Mining complex trees for hidden fruit : a graph–based computational solution to detect latent criminal networks : a thesis presented in partial fulfilment of the requirements for the degree of Doctor of Philosophy in Information Technology at Massey University, Albany, New Zealand.
The detection of crime is a complex and difficult endeavour. Public and private organisations – focusing on law enforcement, intelligence, and compliance – commonly apply the rational isolated actor approach premised on observability and materiality. This is manifested largely as conducting entity-level risk management sourcing ‘leads’ from reactive covert human intelligence sources and/or proactive sources by applying simple rules-based models.

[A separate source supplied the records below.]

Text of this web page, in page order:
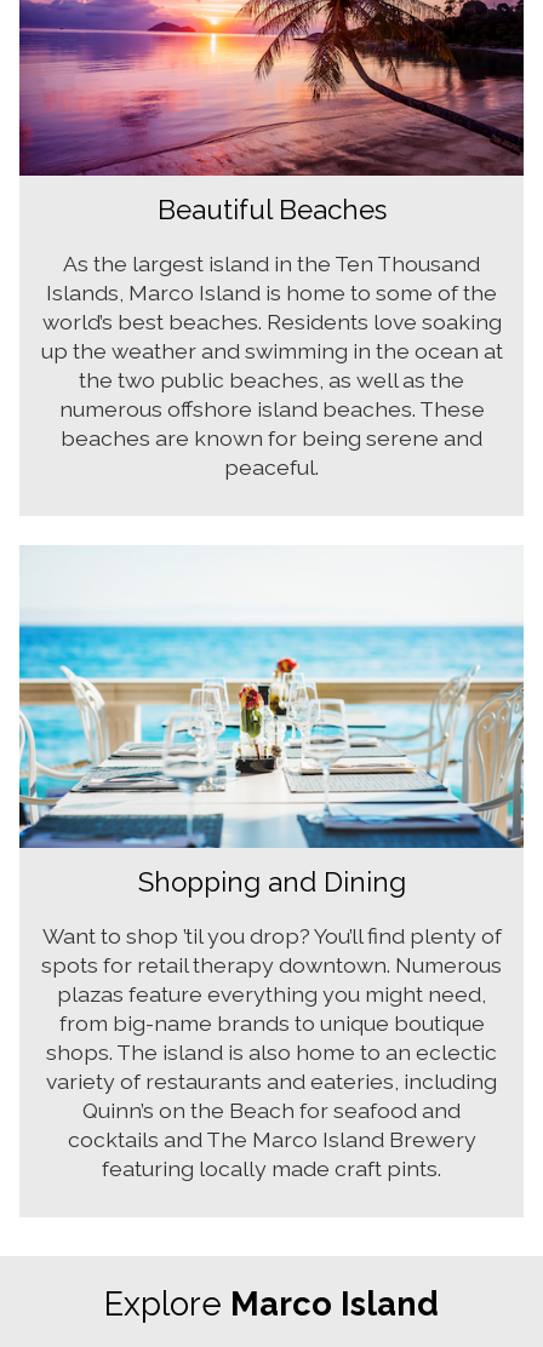
Beautiful Beaches
As the largest island in the Ten Thousand
Islands, Marco Island is home to some of the
world’s best beaches. Residents love soaking
up the weather and swimming in the ocean at
the two public beaches, as well as the
numerous offshore island beaches. These
beaches are known for being serene and
peaceful.
Shopping and Dining
Want to shop ’til you drop? You’ll find plenty of
spots for retail therapy downtown. Numerous
plazas feature everything you might need,
from big-name brands to unique boutique
shops. The island is also home to an eclectic
variety of restaurants and eateries, including
Quinn’s on the Beach for seafood and
cocktails and The Marco Island Brewery
featuring locally made craft pints.
Explore Marco Island
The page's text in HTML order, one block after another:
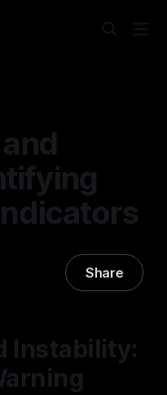
Share
Instability:
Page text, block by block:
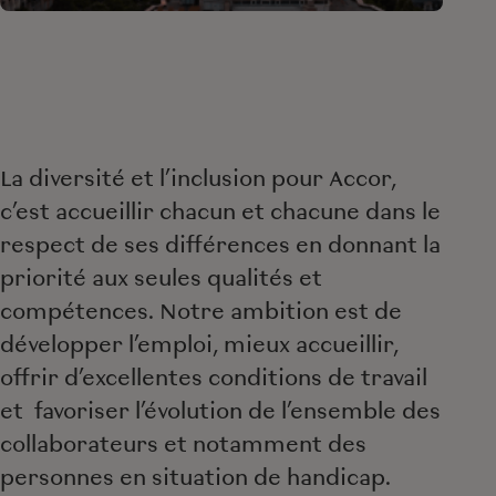
La diversité et l’inclusion pour Accor,
c’est accueillir chacun et chacune dans le
respect de ses différences en donnant la
priorité aux seules qualités et
compétences. Notre ambition est de
développer l’emploi, mieux accueillir,
offrir d’excellentes conditions de travail
et favoriser l’évolution de l’ensemble des
collaborateurs et notamment des
personnes en situation de handicap.
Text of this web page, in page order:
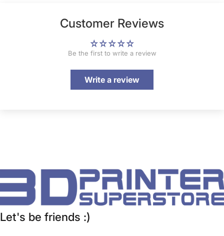
Customer Reviews
Be the first to write a review
Write a review
Let's be friends :)
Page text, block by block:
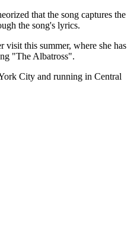
that the song captures the
the song's lyrics.
this summer, where she has
"The Albatross".
City and running in Central
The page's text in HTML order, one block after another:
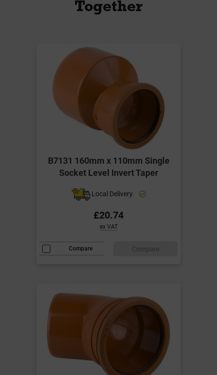
Together
B7131 160mm x 110mm Single
Socket Level Invert Taper
Local Delivery
£20.74
ex VAT
Compare

Focusing on discrete observable and material actors simply ignores that criminal activity exists within a complex system deriving its fundamental structural fabric from the complex interactions between actors - with those most unobservable likely to be both criminally proficient and influential. The graph-based computational solution developed to detect latent criminal networks is a response to the inadequacy of the rational isolated actor approach that ignores the connectedness and complexity of criminality.

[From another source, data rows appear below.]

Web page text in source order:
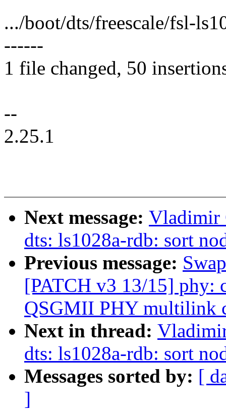
.../boot/dts/freescale/fsl-
------
1 file changed, 50
--
2.25.1
Next message: Vladimir
dts: ls1028a-rdb: sort
Previous message:
[PATCH v3 13/15] phy:
QSGMII PHY multilink
Next in thread:
dts: ls1028a-rdb: sort
Messages sorted by: [
]
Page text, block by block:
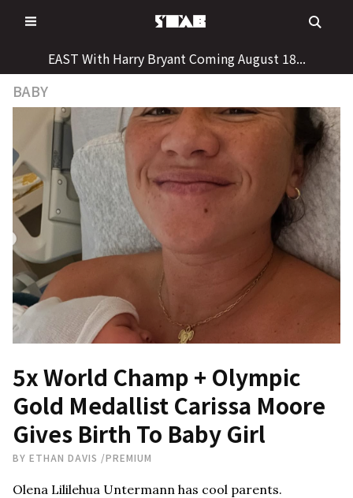
to
EAST With Harry Bryant Coming August 18...
BABY
5x World Champ + Olympic
Gold Medallist Carissa Moore
Gives Birth To Baby Girl
BY ETHAN DAVIS /PREMIUM
Olena Lililehua Untermann has cool parents.
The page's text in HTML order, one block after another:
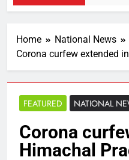
Home
National News
Corona curfew extended
FEATURED NATIONAL
Corona
Himachal
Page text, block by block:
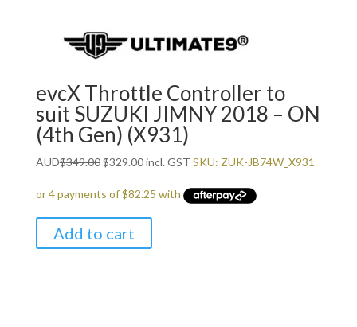
evcX Throttle Controller to
suit SUZUKI JIMNY 2018 – ON
(4th Gen) (X931)
AUD$349.00Original
was:
$349.00.
$329.00Current
is:
$329.00.
incl. GST SKU: ZUK-JB74W_X931
Add to cart
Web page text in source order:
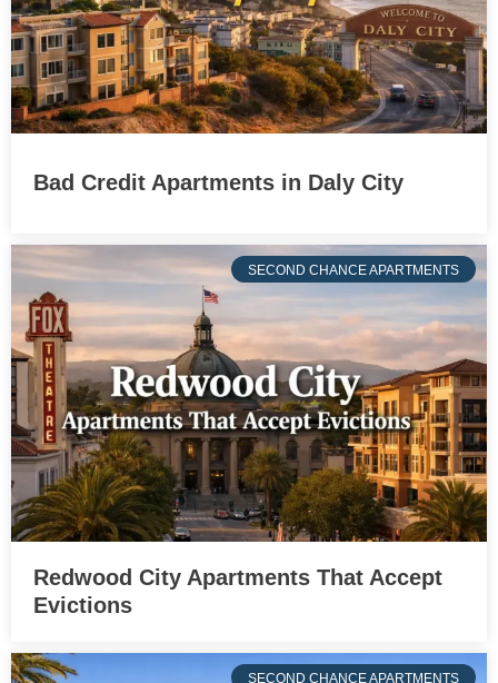
Bad Credit Apartments in Daly City
SECOND CHANCE APARTMENTS
Redwood City Apartments That Accept
Evictions
SECOND CHANCE APARTMENTS
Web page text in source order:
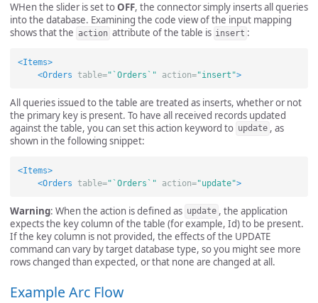
WHen the slider is set toOFF, the connector simply inserts all queries
into the database. Examining the code view of the input mapping
shows that the action attribute of the table is insert :
<Items>
<Orders
table="`Orders`" action="insert">
All queries issued to the table are treated as inserts, whether or not
the primary key is present. To have all received records updated
against the table, you can set this action keyword to update , as
shown in the following snippet:
<Items>
<Orders
table="`Orders`" action="update">
Warning: When the action is defined as update , the application
expects the key column of the table (for example, Id) to be present.
If the key column is not provided, the effects of the UPDATE
command can vary by target database type, so you might see more
rows changed than expected, or that none are changed at all.
Example Arc Flow
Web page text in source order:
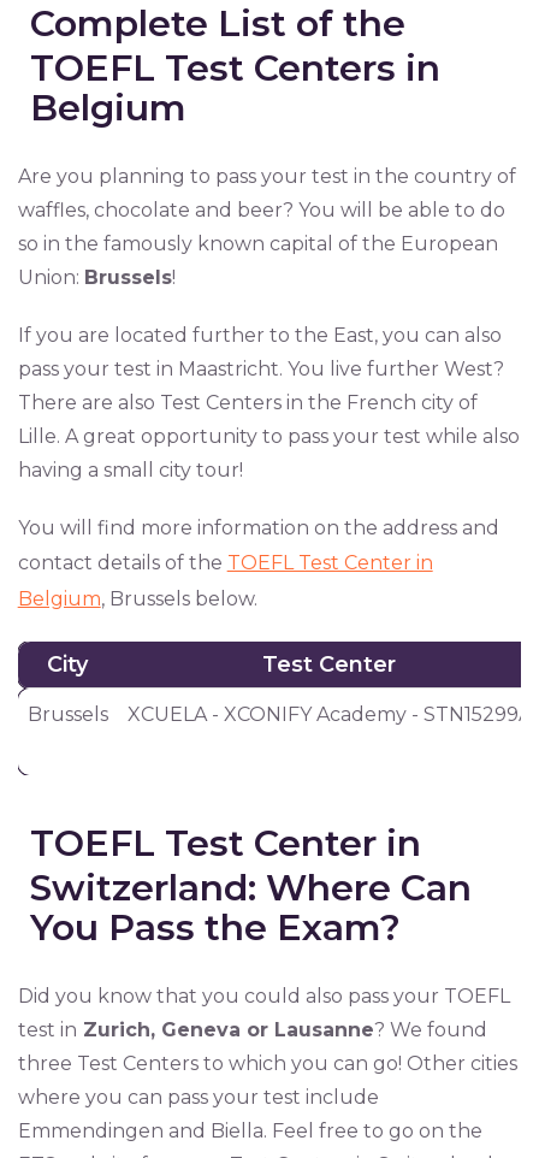
Complete List of the
TOEFL Test Centers in
Belgium
Are you planning to pass your test in the country of
waffles, chocolate and beer? You will be able to do
so in the famously known capital of the European
Union: Brussels!
If you are located further to the East, you can also
pass your test in Maastricht. You live further West?
There are also Test Centers in the French city of
Lille. A great opportunity to pass your test while also
having a small city tour!
You will find more information on the address and
contact details of the TOEFL Test Center in
Belgium, Brussels below.
City Test Center
City Test Center
Brussels XCUELA - XCONIFY Academy - STN15299A
TOEFL Test Center in
Switzerland: Where Can
You Pass the Exam?
Did you know that you could also pass your TOEFL
test in Zurich, Geneva or Lausanne? We found
three Test Centers to which you can go! Other cities
where you can pass your test include
Emmendingen and Biella. Feel free to go on the
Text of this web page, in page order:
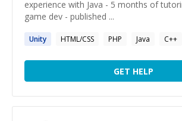
experience with Java - 5 months of
game dev - published ...
Unity HTML/CSS PHP Java C++
GET HELP
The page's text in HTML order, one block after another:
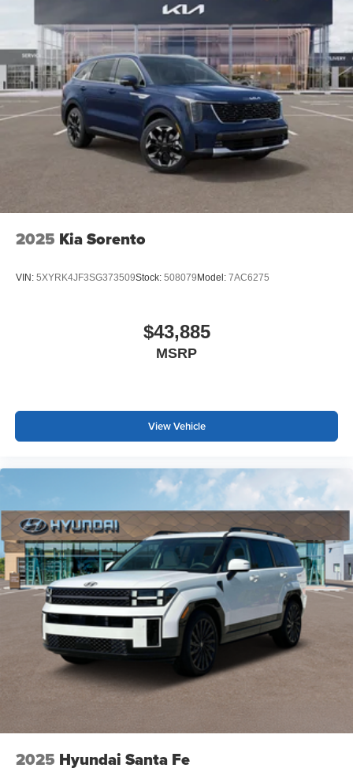
2025 Kia Sorento
VIN: 5XYRK4JF3SG373509Stock: 508079 Model: 7AC6275
$43,885
MSRP
View Vehicle
2025 Hyundai Santa Fe
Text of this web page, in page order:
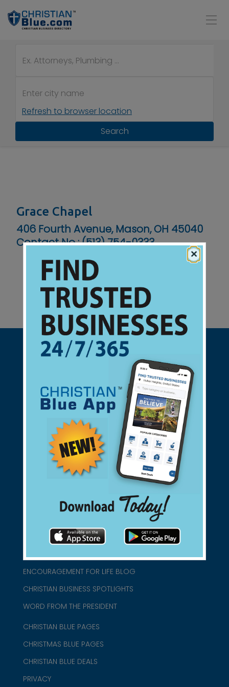
Refresh to browser location
Search
Grace Chapel
406 Fourth Avenue, Mason, OH 45040
Contact No :(513) 754-0333
Support Christian Businesses - we
found them for you.
connect@christianblue.com
1-800-860-2583
ABOUT US
ENCOURAGEMENT FOR LIFE BLOG
CHRISTIAN BUSINESS SPOTLIGHTS
WORD FROM THE PRESIDENT
CHRISTIAN BLUE PAGES
CHRISTMAS BLUE PAGES
CHRISTIAN BLUE DEALS
PRIVACY
×
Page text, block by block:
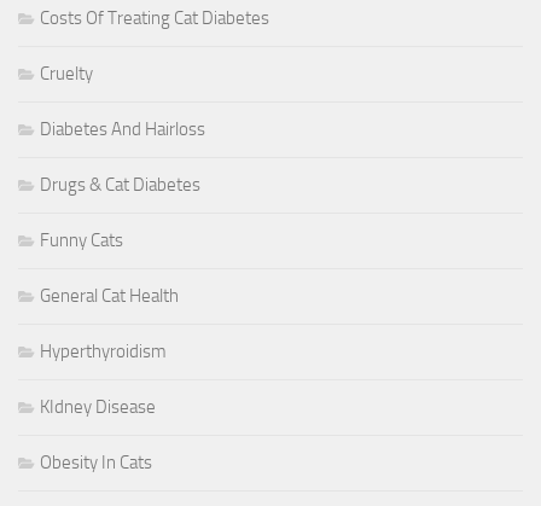
Costs Of Treating Cat Diabetes
Cruelty
Diabetes And Hairloss
Drugs & Cat Diabetes
Funny Cats
General Cat Health
Hyperthyroidism
KIdney Disease
Obesity In Cats

The core computational solution, written in the R language, consists of novel entity resolution, link discovery, and knowledge discovery technology. Entity resolution enables the fusion of multiple datasets with high accuracy (mean F-measure of 0.986 versus competitors 0.872), generating a graph-based expressive view of the problem. Link discovery is comprised of link prediction and link inference, enabling the high-performance detection (accuracy of ~0.8 versus relevant published models ~0.45) of unobserved relationships such as identity fraud. Knowledge discovery uses the fused graph generated and applies the “GraphExtract” algorithm to create a set of subgraphs representing latent functional criminal groups, and a mesoscopic graph representing how this set of criminal groups are interconnected. Latent knowledge is generated from a range of metrics including the “Super-broker” metric and attitude prediction.

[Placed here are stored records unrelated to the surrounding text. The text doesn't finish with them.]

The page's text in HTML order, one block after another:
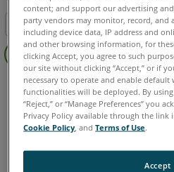
Guardar
como
PDF
Compartir
Índice
encabezados
Laser Tracker Vantage S
Vantage E6 Si X Xi
Laser Tracker ION Vantage
content; and support our advertising
party vendors may monitor, record, and
including device data, IP address and
and other browsing information, for
clicking Accept, you agree to such
our site without clicking “Accept,” or if
necessary to operate and enable default
functionalities will be deployed. By using
“Reject,” or “Manage Preferences” you
Privacy Policy available through the link
Cookie Policy , andTerms of Use.
Accept
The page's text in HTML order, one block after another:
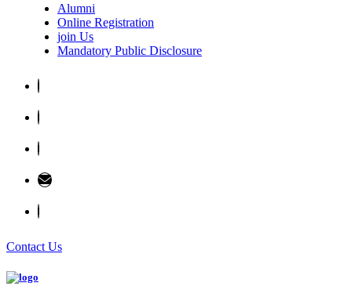
Alumni
Online Registration
join Us
Mandatory Public Disclosure
Contact Us
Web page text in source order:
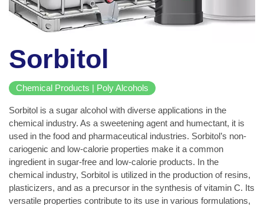
Sorbitol
Chemical Products | Poly Alcohols
Sorbitol is a sugar alcohol with diverse applications in the
chemical industry. As a sweetening agent and humectant, it is
used in the food and pharmaceutical industries. Sorbitol’s non-
cariogenic and low-calorie properties make it a common
ingredient in sugar-free and low-calorie products. In the
chemical industry, Sorbitol is utilized in the production of resins,
plasticizers, and as a precursor in the synthesis of vitamin C. Its
versatile properties contribute to its use in various formulations,
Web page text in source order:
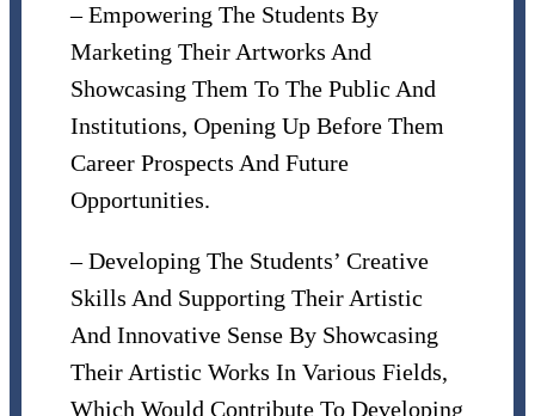
– Empowering The Students By
Marketing Their Artworks And
Showcasing Them To The Public And
Institutions, Opening Up Before Them
Career Prospects And Future
Opportunities.
– Developing The Students’ Creative
Skills And Supporting Their Artistic
And Innovative Sense By Showcasing
Their Artistic Works In Various Fields,
Which Would Contribute To Developing
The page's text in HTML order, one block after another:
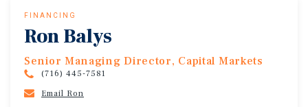
FINANCING
Ron Balys
Senior Managing Director, Capital Markets
(716) 445-7581
Email Ron
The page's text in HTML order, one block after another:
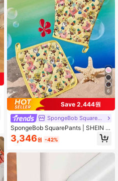
6
Save 2,444원
SpongeBob SquarePants
SpongeBob SquarePants | SHEIN C
ute Cartoon Graphic Kitchen Insulat
ion Set, Oven Mitts/Pot Holders, Ess
e Heat, Non-Slip Kitchen Accessori
es, Festive Holiday Cooking Gifts Fr
iendly For Home And Kitchen Organ
ization
3,346원 -42%

The computational solution has been evaluated on a range of datasets that mimic an applied setting, demonstrating a scalable (tested on ~18 million node graphs) and performant (~33 hours runtime on a non-distributed platform) solution that successfully detects relevant latent functional criminal groups in around 90% of cases sampled and enables the contextual understanding of the broader criminal system through the mesoscopic graph and associated metadata. The augmented data assets generated provide a multi-perspective systems view of criminal activity that enable advanced informed decision making across the microscopic mesoscopic macroscopic spectrum.